Variable names of tabular data indicate: clade = major hummingbird clade, genus = genus, scientific_name = scientific name of hummingbird species, common_name = common name of hummingbird species in English, spp_code = species identifier code.
summary.csv
Information of IUCN threat status, population trends and endemism for species with model outputs used in downstream analyses.
Variable names of tabular data indicate: clade = major hummingbird clade, Scientific_name = scientific name of hummingbird species, spp = species identifier code, IUCN_threat_status = threat status according to IUCN redlist, population_trend = population trend according to IUCN, endemic = country endemics.
prev_record_sum.csv
Previous records of altitudinal migration or movement for studied hummingbird species.

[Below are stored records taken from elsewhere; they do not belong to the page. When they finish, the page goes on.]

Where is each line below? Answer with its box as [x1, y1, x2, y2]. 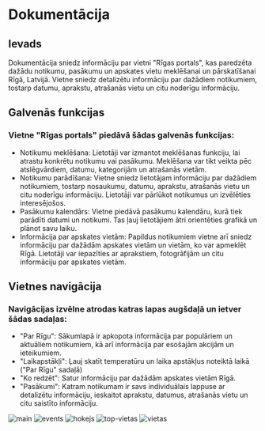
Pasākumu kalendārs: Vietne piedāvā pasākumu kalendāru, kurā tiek [19, 206, 243, 216]
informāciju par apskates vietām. [19, 257, 127, 267]
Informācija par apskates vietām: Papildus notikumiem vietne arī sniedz [19, 232, 252, 241]
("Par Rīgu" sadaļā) [19, 365, 83, 375]
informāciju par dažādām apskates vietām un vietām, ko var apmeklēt [19, 240, 247, 250]
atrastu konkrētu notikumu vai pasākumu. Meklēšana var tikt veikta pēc [19, 156, 252, 165]
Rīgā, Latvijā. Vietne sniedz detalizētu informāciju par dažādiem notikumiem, [8, 75, 257, 84]
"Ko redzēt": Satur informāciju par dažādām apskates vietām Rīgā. [19, 373, 236, 383]
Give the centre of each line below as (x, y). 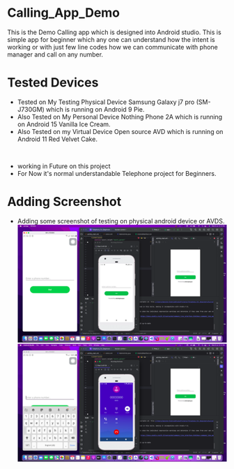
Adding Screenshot (64, 202)
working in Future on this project (64, 166)
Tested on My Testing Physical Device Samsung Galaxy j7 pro (106, 102)
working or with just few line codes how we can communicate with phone (112, 47)
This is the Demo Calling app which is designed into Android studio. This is (114, 32)
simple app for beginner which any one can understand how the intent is (111, 39)
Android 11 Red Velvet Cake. (57, 139)
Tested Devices (53, 83)
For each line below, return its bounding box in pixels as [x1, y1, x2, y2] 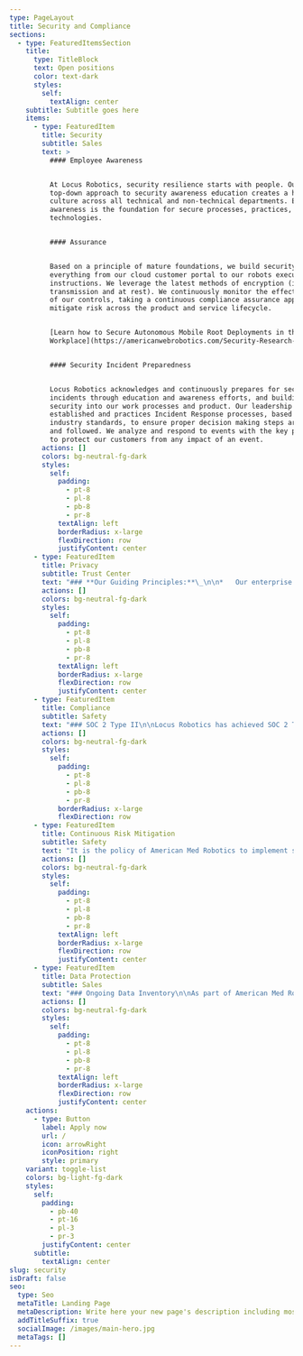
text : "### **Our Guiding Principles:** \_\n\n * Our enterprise [41, 577, 293, 586]
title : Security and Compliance [9, 22, 131, 31]
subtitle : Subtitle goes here [25, 106, 140, 115]
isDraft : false [9, 1274, 67, 1283]
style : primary [41, 1157, 99, 1166]
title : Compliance [41, 704, 111, 713]
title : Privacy [41, 561, 99, 570]
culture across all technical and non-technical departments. [49, 197, 289, 206]
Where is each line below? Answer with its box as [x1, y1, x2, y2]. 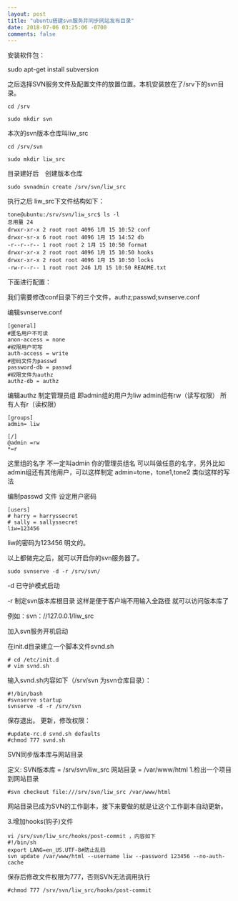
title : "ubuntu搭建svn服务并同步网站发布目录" [7, 17, 134, 24]
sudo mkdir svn [7, 116, 53, 123]
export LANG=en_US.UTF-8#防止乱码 [7, 847, 106, 854]
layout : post [7, 10, 46, 18]
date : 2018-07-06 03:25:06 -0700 [7, 24, 107, 31]
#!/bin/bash [7, 690, 43, 697]
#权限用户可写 [7, 344, 43, 351]
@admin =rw [7, 439, 40, 447]
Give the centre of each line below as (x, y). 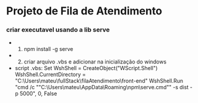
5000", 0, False (39, 93)
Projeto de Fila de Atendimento (84, 11)
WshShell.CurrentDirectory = (50, 75)
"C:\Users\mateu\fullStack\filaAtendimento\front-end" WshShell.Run (99, 81)
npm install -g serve (48, 49)
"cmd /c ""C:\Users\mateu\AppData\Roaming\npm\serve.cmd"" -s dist (102, 87)
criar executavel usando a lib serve (58, 30)
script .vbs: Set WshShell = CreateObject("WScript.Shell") (86, 68)
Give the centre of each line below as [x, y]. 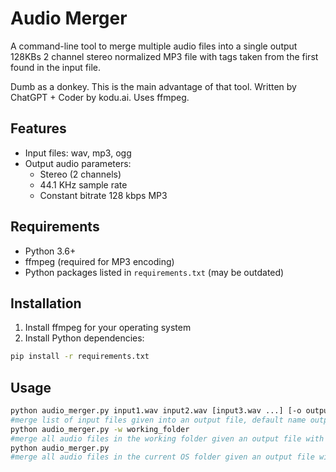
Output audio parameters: [78, 163]
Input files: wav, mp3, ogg [78, 153]
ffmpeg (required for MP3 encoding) [99, 261]
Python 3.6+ [50, 251]
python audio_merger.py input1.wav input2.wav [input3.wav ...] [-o [156, 411]
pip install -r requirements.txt [80, 357]
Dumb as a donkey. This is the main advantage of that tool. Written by [153, 86]
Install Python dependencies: [84, 338]

Variable names of tabular data indicate: Scientific_name = scientific name of hummingbird species, Common_name = common name of hummingbird species, Barcante_2017 = reported altitudinal movement in Barçante et al. 2017, BOW = reported altitudinal movement in Birds of the World species accounts (birdsoftheworld.org), Scopus = reported altitudinal movement according to literature search in Scopus database, Web of Science = reported altitudinal movement according to literature search in Web of Science database, report_sum = summary of any reports found checked across sources.
Code/Software
All data cleaning and organization, as well as analyses and graphs were developed in R.
ebird_filtering.R joins the eBird Basic Data (EBD) and Sampling Event Dataset (SED), cleans eBird data with the filters applied in this study, and spatially subsamples checklists.
prediction_surfaces.R creates covariate prediction surfaces to generate sdm model output.
sdm_monthly.R will run boosted regression trees SDMs to calculate probability of occurrence for all the months of the study period 2000-2020, join to environmental covariates and produce monthly distribution maps.
sdm_output.R uses the calculated probability of occurrence to calculate elevation and ecosystem use, as well as run all statistical tests included in the study.